● **Task**: Copy every entry below exactly, and keep out the pictures.
[Exercise inputs Boundary: Start]
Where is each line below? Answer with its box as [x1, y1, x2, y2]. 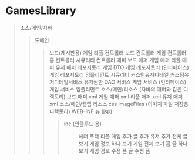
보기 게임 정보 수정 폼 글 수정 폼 [78, 147, 150, 154]
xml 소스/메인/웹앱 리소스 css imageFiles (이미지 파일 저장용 [49, 100, 189, 107]
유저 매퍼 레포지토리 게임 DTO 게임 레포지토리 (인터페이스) [55, 63, 189, 71]
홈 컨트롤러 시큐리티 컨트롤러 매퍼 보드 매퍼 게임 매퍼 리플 [49, 56, 181, 63]
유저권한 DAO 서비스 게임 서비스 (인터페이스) [83, 78, 186, 86]
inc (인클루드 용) [63, 120, 102, 127]
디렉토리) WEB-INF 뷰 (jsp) [49, 107, 113, 115]
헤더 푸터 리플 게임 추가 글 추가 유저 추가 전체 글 [78, 132, 188, 139]
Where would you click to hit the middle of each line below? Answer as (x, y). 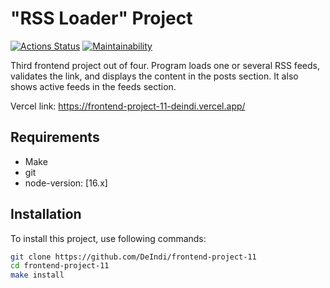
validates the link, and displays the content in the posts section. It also (154, 76)
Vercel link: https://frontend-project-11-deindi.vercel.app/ (128, 106)
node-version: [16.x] (66, 183)
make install (37, 275)
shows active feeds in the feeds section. (93, 86)
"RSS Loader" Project (101, 18)
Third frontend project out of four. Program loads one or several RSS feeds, (165, 65)
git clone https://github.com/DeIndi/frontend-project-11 (133, 257)
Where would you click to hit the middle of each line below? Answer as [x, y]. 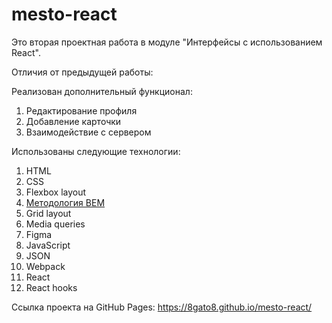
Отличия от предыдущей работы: [82, 72]
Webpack [45, 266]
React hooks [51, 287]
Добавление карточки [73, 121]
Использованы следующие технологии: [96, 151]
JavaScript [48, 245]
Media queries [55, 224]
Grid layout [48, 213]
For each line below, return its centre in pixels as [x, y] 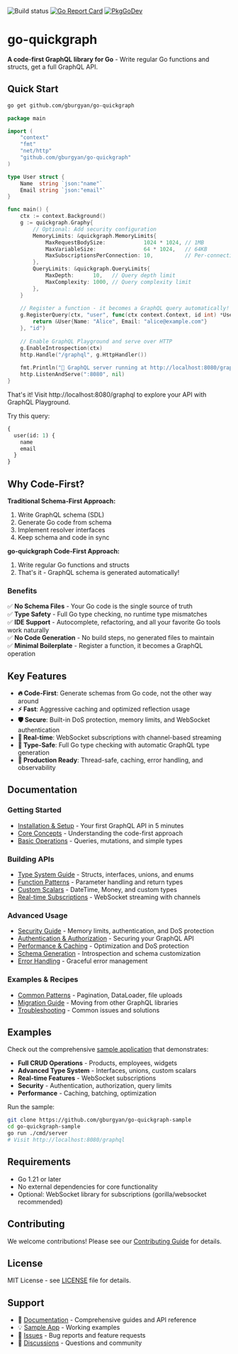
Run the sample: [31, 1107]
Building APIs [31, 859]
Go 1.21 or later [39, 1179]
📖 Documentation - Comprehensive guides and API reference [107, 1320]
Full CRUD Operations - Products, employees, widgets [97, 1063]
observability [36, 768]
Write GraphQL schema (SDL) [61, 514]
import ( [20, 131]
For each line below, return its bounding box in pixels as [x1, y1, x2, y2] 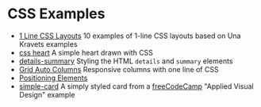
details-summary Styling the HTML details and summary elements [18, 56, 233, 66]
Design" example [18, 90, 75, 99]
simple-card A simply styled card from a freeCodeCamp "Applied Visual [18, 81, 255, 91]
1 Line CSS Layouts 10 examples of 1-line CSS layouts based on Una [18, 31, 241, 40]
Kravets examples [18, 39, 78, 48]
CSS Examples [7, 5, 106, 23]
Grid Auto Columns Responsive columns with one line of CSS [18, 64, 219, 74]
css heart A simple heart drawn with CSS [18, 48, 154, 57]
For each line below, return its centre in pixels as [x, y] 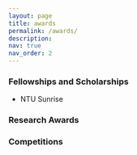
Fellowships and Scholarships [68, 82]
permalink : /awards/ [43, 31]
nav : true [25, 46]
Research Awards [44, 120]
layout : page [30, 16]
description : [30, 38]
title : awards [32, 23]
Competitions [36, 142]
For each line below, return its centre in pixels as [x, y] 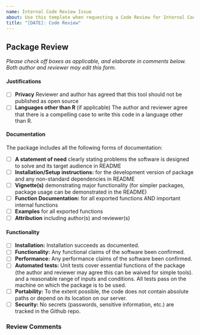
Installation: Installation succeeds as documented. [77, 246]
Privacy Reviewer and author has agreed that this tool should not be [99, 94]
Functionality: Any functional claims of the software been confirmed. [100, 252]
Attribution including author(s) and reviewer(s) [72, 218]
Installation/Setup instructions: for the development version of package [104, 172]
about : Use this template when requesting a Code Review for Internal [96, 17]
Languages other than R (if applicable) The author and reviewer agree [101, 107]
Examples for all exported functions [59, 211]
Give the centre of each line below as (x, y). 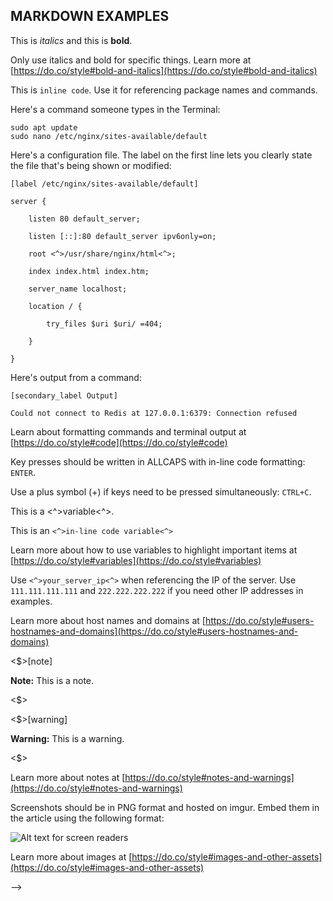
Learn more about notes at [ (68, 777)
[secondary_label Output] (64, 395)
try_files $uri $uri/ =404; (104, 324)
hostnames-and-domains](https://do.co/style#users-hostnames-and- (154, 631)
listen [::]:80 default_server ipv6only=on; (122, 236)
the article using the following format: (87, 818)
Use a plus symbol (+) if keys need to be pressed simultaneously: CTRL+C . (161, 491)
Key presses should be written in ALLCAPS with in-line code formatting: (158, 461)
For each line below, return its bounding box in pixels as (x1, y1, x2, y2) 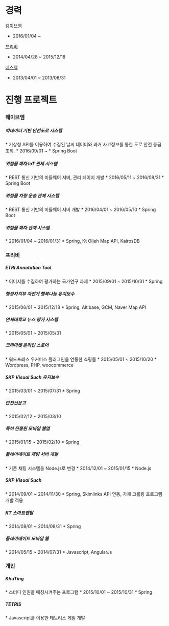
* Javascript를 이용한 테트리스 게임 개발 (5, 615, 85, 621)
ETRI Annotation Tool (5, 265, 52, 271)
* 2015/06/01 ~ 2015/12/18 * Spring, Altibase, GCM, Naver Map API (5, 304, 147, 310)
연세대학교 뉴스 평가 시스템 (5, 317, 58, 323)
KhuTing (5, 576, 24, 582)
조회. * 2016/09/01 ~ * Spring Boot (5, 148, 78, 154)
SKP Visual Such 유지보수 (5, 374, 60, 380)
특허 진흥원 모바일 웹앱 (5, 425, 50, 432)
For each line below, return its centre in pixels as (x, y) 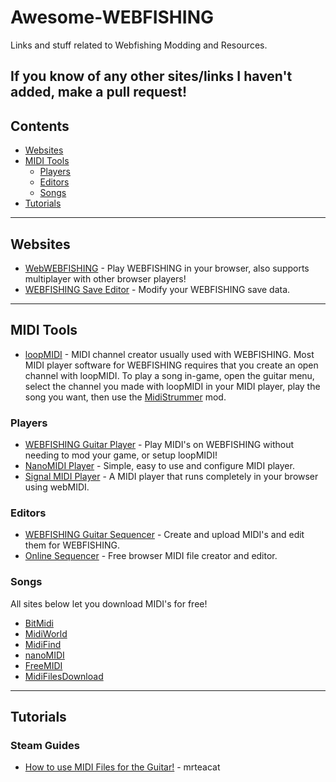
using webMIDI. (57, 487)
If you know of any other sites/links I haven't (151, 76)
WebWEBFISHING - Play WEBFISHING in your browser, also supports (167, 268)
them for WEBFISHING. (72, 545)
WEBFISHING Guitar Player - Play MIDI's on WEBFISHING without (159, 445)
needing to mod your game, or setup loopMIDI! (121, 455)
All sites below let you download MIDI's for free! (109, 603)
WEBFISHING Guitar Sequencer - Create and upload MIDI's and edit (164, 535)
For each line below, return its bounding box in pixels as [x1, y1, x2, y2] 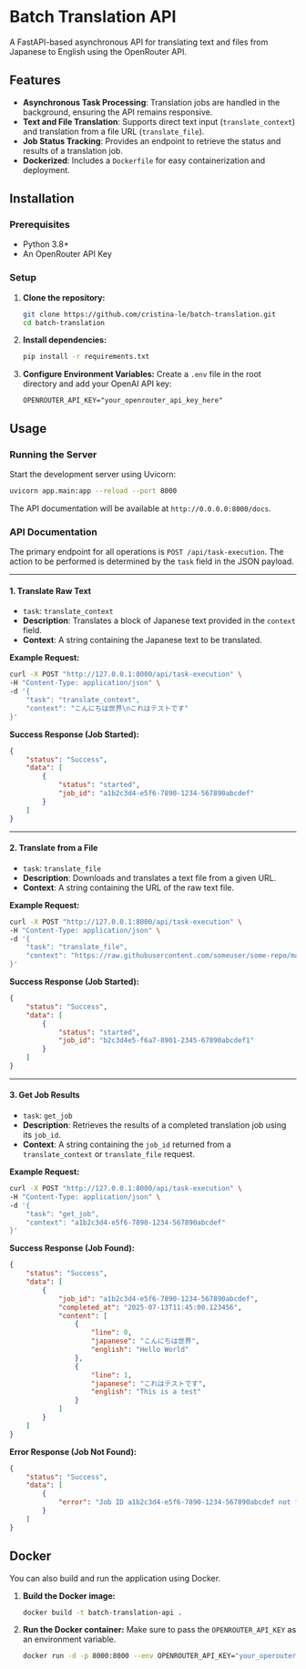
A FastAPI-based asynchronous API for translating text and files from [9, 36, 269, 47]
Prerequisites [9, 219, 70, 231]
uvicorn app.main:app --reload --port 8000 [9, 486, 178, 496]
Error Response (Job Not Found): [9, 1446, 137, 1457]
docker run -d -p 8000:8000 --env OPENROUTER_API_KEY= [22, 1652, 236, 1661]
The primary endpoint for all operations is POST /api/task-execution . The [9, 547, 284, 558]
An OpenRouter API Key [22, 249, 112, 260]
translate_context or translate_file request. [22, 1149, 196, 1160]
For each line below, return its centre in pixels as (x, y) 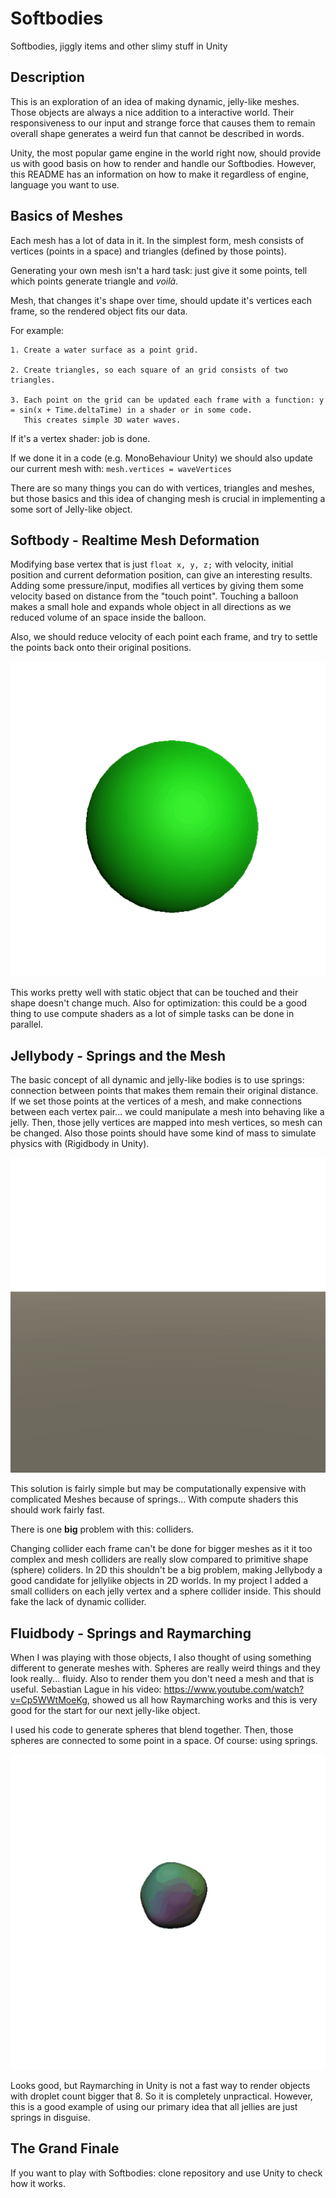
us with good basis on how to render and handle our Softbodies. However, (163, 163)
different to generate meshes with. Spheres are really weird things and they (165, 1668)
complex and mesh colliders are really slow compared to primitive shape (159, 1559)
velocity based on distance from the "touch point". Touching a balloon (154, 596)
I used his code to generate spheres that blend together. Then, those (152, 1730)
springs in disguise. (50, 2117)
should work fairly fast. (57, 1510)
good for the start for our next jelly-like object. (105, 1710)
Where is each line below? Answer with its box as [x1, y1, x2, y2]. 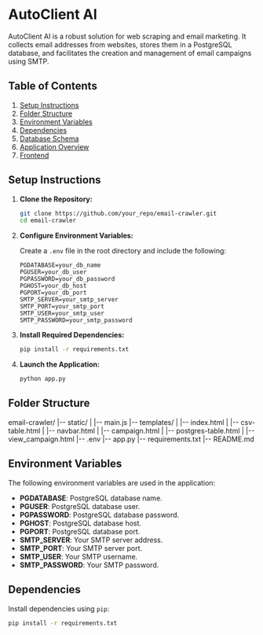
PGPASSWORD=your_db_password [19, 275, 115, 283]
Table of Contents [8, 79, 98, 93]
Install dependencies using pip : [8, 604, 110, 613]
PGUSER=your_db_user [19, 268, 87, 276]
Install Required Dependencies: [19, 330, 125, 340]
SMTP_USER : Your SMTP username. [19, 552, 138, 561]
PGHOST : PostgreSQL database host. [19, 518, 142, 528]
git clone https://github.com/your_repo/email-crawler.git [19, 209, 217, 217]
[Exercise inputs Boundary: End]
● **Response box**:
Where is each line below? Answer with its box as [x1, y1, x2, y2]. 
보기 게임 정보 수정 폼 글 수정 폼 [78, 147, 150, 154]
xml 소스/메인/웹앱 리소스 css imageFiles (이미지 파일 저장용 [49, 100, 189, 107]
유저 매퍼 레포지토리 게임 DTO 게임 레포지토리 (인터페이스) [55, 63, 189, 71]
홈 컨트롤러 시큐리티 컨트롤러 매퍼 보드 매퍼 게임 매퍼 리플 [49, 56, 181, 63]
유저권한 DAO 서비스 게임 서비스 (인터페이스) [83, 78, 186, 86]
inc (인클루드 용) [63, 120, 102, 127]
디렉토리) WEB-INF 뷰 (jsp) [49, 107, 113, 115]
헤더 푸터 리플 게임 추가 글 추가 유저 추가 전체 글 [78, 132, 188, 139]
Where would you click to hit the middle of each line below? Answer as (x, y). 
validates the link, and displays the content in the posts section. It also (154, 76)
Vercel link: https://frontend-project-11-deindi.vercel.app/ (128, 106)
node-version: [16.x] (66, 183)
make install (37, 275)
shows active feeds in the feeds section. (93, 86)
"RSS Loader" Project (101, 18)
Third frontend project out of four. Program loads one or several RSS feeds, (165, 65)
git clone https://github.com/DeIndi/frontend-project-11 (133, 257)
Where would you click to hit the middle of each line below? Answer as [x, y]. 
Отличия от предыдущей работы: [82, 72]
Webpack [45, 266]
React hooks [51, 287]
Добавление карточки [73, 121]
Использованы следующие технологии: [96, 151]
JavaScript [48, 245]
Media queries [55, 224]
Grid layout [48, 213]
For each line below, return its centre in pixels as [x, y] 
Run the sample: [31, 1107]
Building APIs [31, 859]
Go 1.21 or later [39, 1179]
📖 Documentation - Comprehensive guides and API reference [107, 1320]
Full CRUD Operations - Products, employees, widgets [97, 1063]
observability [36, 768]
Write GraphQL schema (SDL) [61, 514]
import ( [20, 131]
For each line below, return its bounding box in pixels as [x1, y1, x2, y2] 
details-summary Styling the HTML details and summary elements [18, 56, 233, 66]
Design" example [18, 90, 75, 99]
simple-card A simply styled card from a freeCodeCamp "Applied Visual [18, 81, 255, 91]
1 Line CSS Layouts 10 examples of 1-line CSS layouts based on Una [18, 31, 241, 40]
Kravets examples [18, 39, 78, 48]
CSS Examples [7, 5, 106, 23]
Grid Auto Columns Responsive columns with one line of CSS [18, 64, 219, 74]
css heart A simple heart drawn with CSS [18, 48, 154, 57]
For each line below, return its centre in pixels as [x, y] 
Fellowships and Scholarships [68, 82]
permalink : /awards/ [43, 31]
nav : true [25, 46]
Research Awards [44, 120]
layout : page [30, 16]
description : [30, 38]
title : awards [32, 23]
Competitions [36, 142]
For each line below, return its centre in pixels as [x, y] 
Installation: Installation succeeds as documented. [77, 246]
Privacy Reviewer and author has agreed that this tool should not be [99, 94]
Functionality: Any functional claims of the software been confirmed. [100, 252]
Attribution including author(s) and reviewer(s) [72, 218]
Installation/Setup instructions: for the development version of package [104, 172]
about : Use this template when requesting a Code Review for Internal [96, 17]
Languages other than R (if applicable) The author and reviewer agree [101, 107]
Examples for all exported functions [59, 211]
Give the centre of each line below as (x, y). 
Learn more about notes at [ (68, 777)
[secondary_label Output] (64, 395)
try_files $uri $uri/ =404; (104, 324)
hostnames-and-domains](https://do.co/style#users-hostnames-and- (154, 631)
listen [::]:80 default_server ipv6only=on; (122, 236)
the article using the following format: (87, 818)
Use a plus symbol (+) if keys need to be pressed simultaneously: CTRL+C . (161, 491)
Key presses should be written in ALLCAPS with in-line code formatting: (158, 461)
For each line below, return its bounding box in pixels as (x1, y1, x2, y2) 
* Javascript를 이용한 테트리스 게임 개발 (5, 615, 85, 621)
ETRI Annotation Tool (5, 265, 52, 271)
* 2015/06/01 ~ 2015/12/18 * Spring, Altibase, GCM, Naver Map API (5, 304, 147, 310)
연세대학교 뉴스 평가 시스템 (5, 317, 58, 323)
KhuTing (5, 576, 24, 582)
조회. * 2016/09/01 ~ * Spring Boot (5, 148, 78, 154)
SKP Visual Such 유지보수 (5, 374, 60, 380)
특허 진흥원 모바일 웹앱 (5, 425, 50, 432)
For each line below, return its centre in pixels as (x, y) 
using webMIDI. (57, 487)
If you know of any other sites/links I haven't (151, 76)
WebWEBFISHING - Play WEBFISHING in your browser, also supports (167, 268)
them for WEBFISHING. (72, 545)
WEBFISHING Guitar Player - Play MIDI's on WEBFISHING without (159, 445)
needing to mod your game, or setup loopMIDI! (121, 455)
All sites below let you download MIDI's for free! (109, 603)
WEBFISHING Guitar Sequencer - Create and upload MIDI's and edit (164, 535)
For each line below, return its bounding box in pixels as [x1, y1, x2, y2] 
A FastAPI-based asynchronous API for translating text and files from [9, 36, 269, 47]
Prerequisites [9, 219, 70, 231]
uvicorn app.main:app --reload --port 8000 [9, 486, 178, 496]
Error Response (Job Not Found): [9, 1446, 137, 1457]
docker run -d -p 8000:8000 --env OPENROUTER_API_KEY= [22, 1652, 236, 1661]
The primary endpoint for all operations is POST /api/task-execution . The [9, 547, 284, 558]
An OpenRouter API Key [22, 249, 112, 260]
translate_context or translate_file request. [22, 1149, 196, 1160]
For each line below, return its centre in pixels as (x, y) 
us with good basis on how to render and handle our Softbodies. However, (163, 163)
different to generate meshes with. Spheres are really weird things and they (165, 1668)
complex and mesh colliders are really slow compared to primitive shape (159, 1559)
velocity based on distance from the "touch point". Touching a balloon (154, 596)
I used his code to generate spheres that blend together. Then, those (152, 1730)
springs in disguise. (50, 2117)
should work fairly fast. (57, 1510)
good for the start for our next jelly-like object. (105, 1710)
Where is each line below? Answer with its box as [x1, y1, x2, y2]. 
PGPASSWORD=your_db_password [19, 275, 115, 283]
Table of Contents [8, 79, 98, 93]
Install dependencies using pip : [8, 604, 110, 613]
PGUSER=your_db_user [19, 268, 87, 276]
Install Required Dependencies: [19, 330, 125, 340]
SMTP_USER : Your SMTP username. [19, 552, 138, 561]
PGHOST : PostgreSQL database host. [19, 518, 142, 528]
git clone https://github.com/your_repo/email-crawler.git [19, 209, 217, 217]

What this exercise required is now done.